News - Presiden Joko Widodo (Jokowi) melantik tiga menteri baru di akhir masa kepemimpinannya. Menteri Energi dan Sumber Daya Mineral (ESDM), Bahlil Lahadalia, dan Menteri Investasi/Kepala Badan Koordinasi Penanaman Modal (BKPM), Rosan Roeslani, yang jadinya hanya bekerja selama kurang lebih dua bulan. Terbaru, Jokowi juga melantik Menteri Sosial (Mensos), Saifullah Yusuf atau Gus Ipul, dengan masa kerja kurang lebih sebulan.

Pakar Kebijakan Publik dan Ekonom UPN Veteran Jakarta, Achmad Nur Hidayat, menilai keputusan pergantian kabinet atau reshuffle di akhir masa jabatan Jokowi ini tak efektif untuk melanjutkan atau bahkan menuntaskan program yang ada di masing-nasing Kementerian.
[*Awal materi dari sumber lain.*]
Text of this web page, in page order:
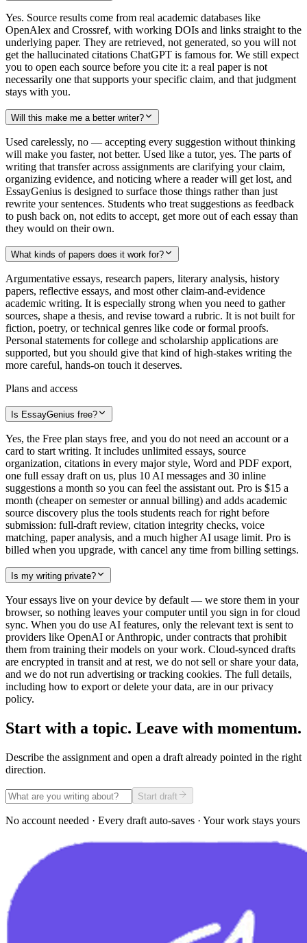
Yes. Source results come from real academic databases like
OpenAlex and Crossref, with working DOIs and links straight to the
underlying paper. They are retrieved, not generated, so you will not
get the hallucinated citations ChatGPT is famous for. We still expect
you to open each source before you cite it: a real paper is not
necessarily one that supports your specific claim, and that judgment
stays with you.
Will this make me a better writer?
Used carelessly, no — accepting every suggestion without thinking
will make you faster, not better. Used like a tutor, yes. The parts of
writing that transfer across assignments are clarifying your claim,
organizing evidence, and noticing where a reader will get lost, and
EssayGenius is designed to surface those things rather than just
rewrite your sentences. Students who treat suggestions as feedback
to push back on, not edits to accept, get more out of each essay than
they would on their own.
What kinds of papers does it work for?
Argumentative essays, research papers, literary analysis, history
papers, reflective essays, and most other claim-and-evidence
academic writing. It is especially strong when you need to gather
sources, shape a thesis, and revise toward a rubric. It is not built for
fiction, poetry, or technical genres like code or formal proofs.
Personal statements for college and scholarship applications are
supported, but you should give that kind of high-stakes writing the
more careful, hands-on touch it deserves.
Plans and access
Is EssayGenius free?
Yes, the Free plan stays free, and you do not need an account or a
card to start writing. It includes unlimited essays, source
organization, citations in every major style, Word and PDF export,
one full essay draft on us, plus 10 AI messages and 30 inline
suggestions a month so you can feel the assistant out. Pro is $15 a
month (cheaper on semester or annual billing) and adds academic
source discovery plus the tools students reach for right before
submission: full-draft review, citation integrity checks, voice
matching, paper analysis, and a much higher AI usage limit. Pro is
billed when you upgrade, with cancel any time from billing settings.
Is my writing private?
Your essays live on your device by default — we store them in your
browser, so nothing leaves your computer until you sign in for cloud
sync. When you do use AI features, only the relevant text is sent to
providers like OpenAI or Anthropic, under contracts that prohibit
them from training their models on your work. Cloud-synced drafts
are encrypted in transit and at rest, we do not sell or share your data,
and we do not run advertising or tracking cookies. The full details,
including how to export or delete your data, are in our privacy
policy.
Start with a topic. Leave with momentum.
Describe the assignment and open a draft already pointed in the right
direction.
Start draft
No account needed · Every draft auto-saves · Your work stays yours
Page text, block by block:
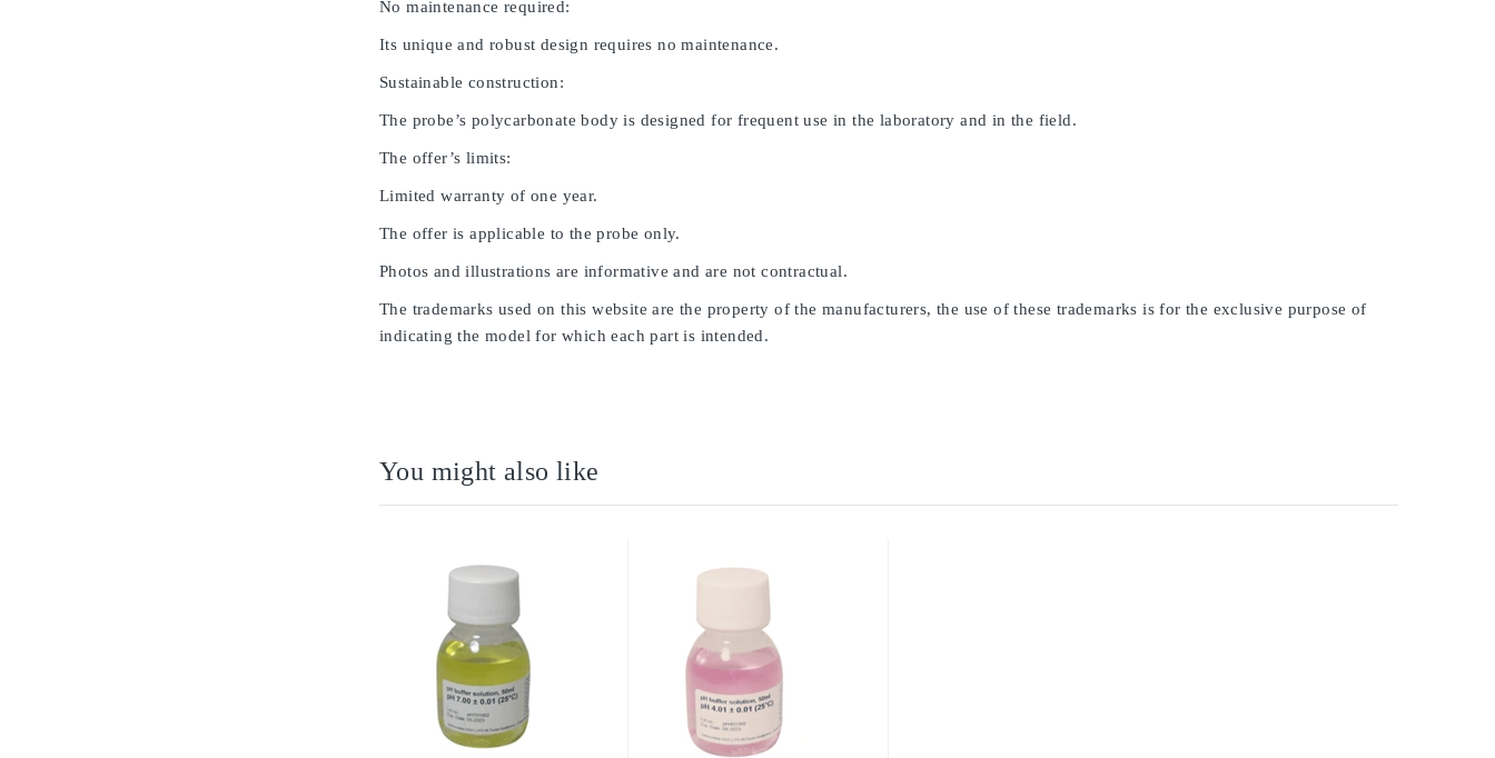
No maintenance required:
Its unique and robust design requires no maintenance.
Sustainable construction:
The probe’s polycarbonate body is designed for frequent use in the laboratory and in the field.
The offer’s limits:
Limited warranty of one year.
The offer is applicable to the probe only.
Photos and illustrations are informative and are not contractual.
The trademarks used on this website are the property of the manufacturers, the use of these trademarks is for the exclusive purpose of
indicating the model for which each part is intended.
You might also like
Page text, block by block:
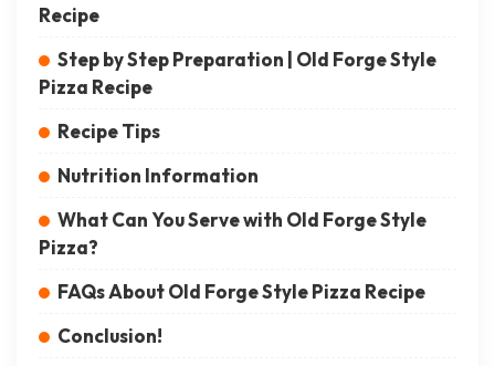
Recipe
Step by Step Preparation | Old Forge Style
Pizza Recipe
Recipe Tips
Nutrition Information
What Can You Serve with Old Forge Style
Pizza?
FAQs About Old Forge Style Pizza Recipe
Conclusion!
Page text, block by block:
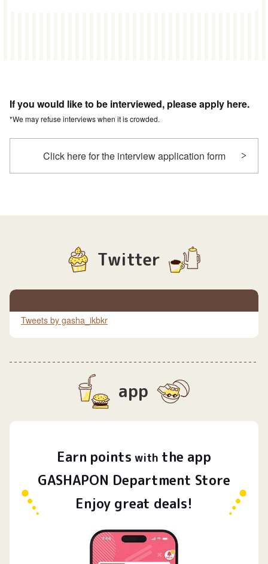
If you would like to be interviewed, please apply here.
*We may refuse interviews when it is crowded.
Click here for the interview application form
Twitter
Tweets by gasha_ikbkr
app
Earn points with the app
GASHAPON Department Store
Enjoy great deals!
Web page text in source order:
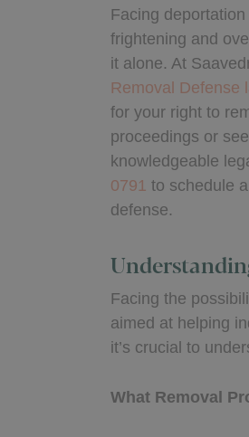
Facing
frightening and
it alone. At
Removal Defense
for your right to
proceedings or
knowledgeable
0791 to schedule
defense.
Facing the
aimed at helping
it’s crucial to
What Removal

Sebaliknya, keputusan prerogratif Presiden itu justru merupakan pemborosan anggaran.

"Reshuffle ini tidak hanya tidak efektif, tetapi juga memboroskan anggaran negara. Bahkan dpat menimbulkan kesan bahwa penggantian menteri dilakukan untuk kepentingan pribadi, bukan untuk kepentingan negara," kata dia, saat dihubungi Tirto, Kamis (11/9/2024).

Bagaimana tidak, meski hanya bekerja selama 1-2 bulan, para Menteri tersebut akan mendapat gaji serta uang pensiun seumur hidup. Ini sesuai dengan ketentuan dalam Pasal 10 Peraturan Pemerintah (PP) Nomor 50 Tahun 1980 tentang Hak Keuangan/Administratif Menteri Negara dan Bekas Menteri Negara Serta Janda/Dudanya. Pada baleid itu disebutkan, menteri negara yang berhenti dengan hormat dari jabatannya berhak menerima pensiunan.
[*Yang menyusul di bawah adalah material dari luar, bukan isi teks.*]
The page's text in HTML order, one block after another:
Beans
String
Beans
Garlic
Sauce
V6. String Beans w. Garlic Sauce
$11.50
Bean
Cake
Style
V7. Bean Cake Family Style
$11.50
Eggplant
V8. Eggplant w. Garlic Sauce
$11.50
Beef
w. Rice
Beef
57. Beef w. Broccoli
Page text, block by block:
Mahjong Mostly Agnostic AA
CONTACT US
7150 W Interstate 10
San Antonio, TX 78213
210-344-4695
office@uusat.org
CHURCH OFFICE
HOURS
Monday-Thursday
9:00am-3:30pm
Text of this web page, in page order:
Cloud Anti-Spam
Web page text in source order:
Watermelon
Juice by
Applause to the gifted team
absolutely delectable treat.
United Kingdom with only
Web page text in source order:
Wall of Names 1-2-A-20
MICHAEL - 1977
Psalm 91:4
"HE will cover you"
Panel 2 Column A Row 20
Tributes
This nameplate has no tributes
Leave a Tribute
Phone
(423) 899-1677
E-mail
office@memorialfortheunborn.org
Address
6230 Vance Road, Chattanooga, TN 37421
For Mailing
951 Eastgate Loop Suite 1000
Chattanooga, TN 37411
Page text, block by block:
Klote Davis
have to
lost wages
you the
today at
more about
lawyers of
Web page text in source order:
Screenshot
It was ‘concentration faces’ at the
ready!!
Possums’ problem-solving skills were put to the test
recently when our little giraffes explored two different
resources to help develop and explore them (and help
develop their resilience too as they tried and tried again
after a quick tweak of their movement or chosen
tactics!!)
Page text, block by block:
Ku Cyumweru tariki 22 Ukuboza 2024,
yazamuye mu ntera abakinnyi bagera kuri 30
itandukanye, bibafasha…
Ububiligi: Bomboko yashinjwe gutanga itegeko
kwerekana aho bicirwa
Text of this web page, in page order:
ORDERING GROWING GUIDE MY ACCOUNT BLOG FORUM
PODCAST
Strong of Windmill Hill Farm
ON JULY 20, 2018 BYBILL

"Langkah ini juga bisa menghemat anggaran negara yang semestinya tidak perlu dikeluarkan untuk pelantikan, pergantian staf, dan penyesuaian birokrasi lainnya," imbuh Achmad.
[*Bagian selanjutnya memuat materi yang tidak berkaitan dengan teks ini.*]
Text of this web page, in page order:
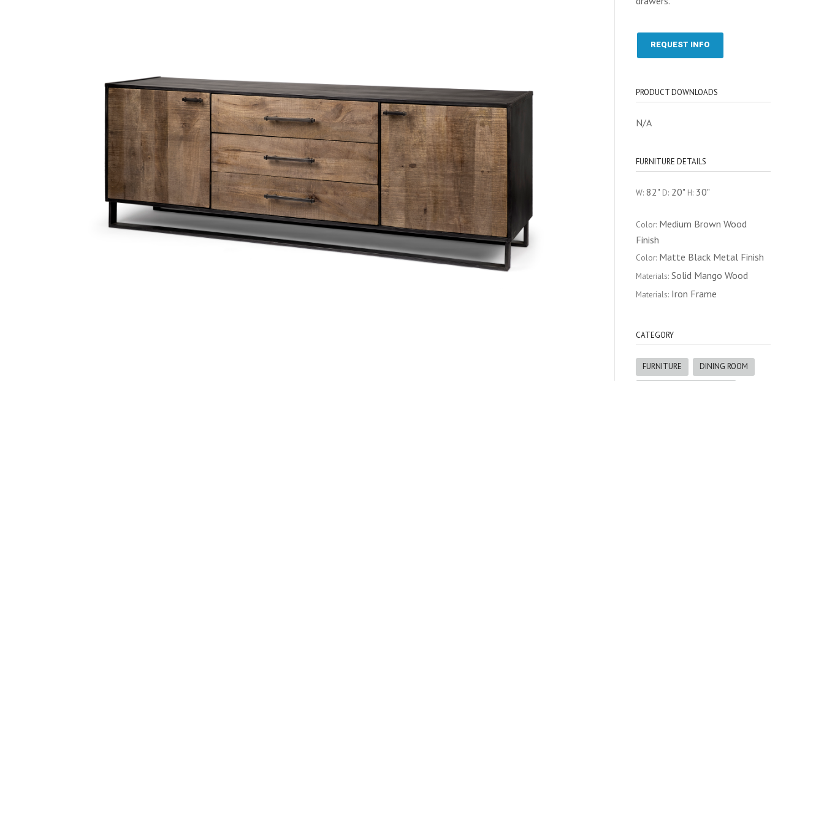
REQUEST INFO
PRODUCT DOWNLOADS
N/A
FURNITURE DETAILS
W: 82" D: 20" H: 30"
Color: Medium Brown Wood
Finish
Color: Matte Black Metal Finish
Materials: Solid Mango Wood
Materials: Iron Frame
CATEGORY
FURNITURE DINING ROOM
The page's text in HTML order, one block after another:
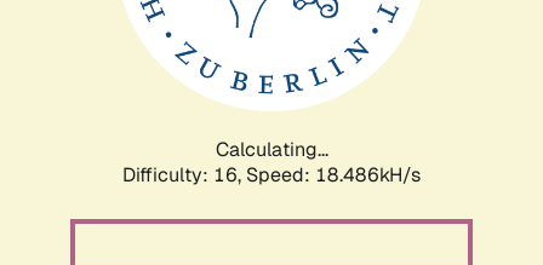
Calculating...
Difficulty: 16, Speed: 18.486kH/s
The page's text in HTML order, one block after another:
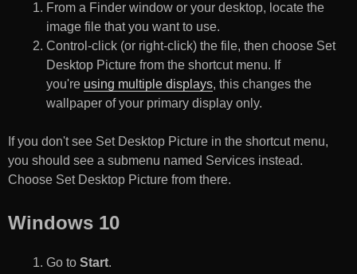
From a Finder window or your desktop, locate the
image file that you want to use.
Control-click (or right-click) the file, then choose Set
Desktop Picture from the shortcut menu. If
you're using multiple displays, this changes the
wallpaper of your primary display only.
If you don't see Set Desktop Picture in the shortcut menu,
you should see a submenu named Services instead.
Choose Set Desktop Picture from there.
Windows 10
Go to Start.

Dihubungi terpisah, Direktur Eksekutif Center of Economic and Law Studies (Celios), Bhima Yudhistira mengatakan, uang negara yabg dikucurkan untuk pembayaran tunjangan dan pensiunan para pejabat negara yang bekerja dalam waktu sangat singkat itu hanya waste resources alias belanja yang mubadzir.

Dia pun mengutip Pasal 11 PP Nomor 50 Tahun 1980 yang mengatur tentang besaran uang pensiun, yakni 1 persen dari dasar pensiun untuk tiap-tiap bulan masa jabatan. Besaran itu juga dengan ketentuan sekurang-kurangnya 6 persen dan sebanyak-banyaknya 75 persen dari dasar pensiun.

"Meski hanya 1-2 bulan menjabat, beban belanja negara untuk tunjangan dan hak pensiun menteri bisa dianggap wasted resources ya, belanja yang mubazir," ujar dia, kepada Tirto, Kamis (11/9/2024).

Menurut Bhima, keputusan pengangkatan Menteri-Menteri ini adalah hal yang tak tepat, ketika belanja pegawai saat ini telah mencapai RpRp460,8 triliun. Angka ini setara dengan 18 persen dari belanja pemerintah pusat.

Di saat ruang fiskal sempit, pemborosan anggaran dikhawatirkan akan semakin memperlebar defisit Anggaran Pendapatan dan Belanja Negara (APBN). “Jadi perlu pertimbangan belanja untuk tunjangan dan hak pensiun Menteri baru kelihatannya tidak jadi pertimbangan utama dalam reshuffle,” paparnya.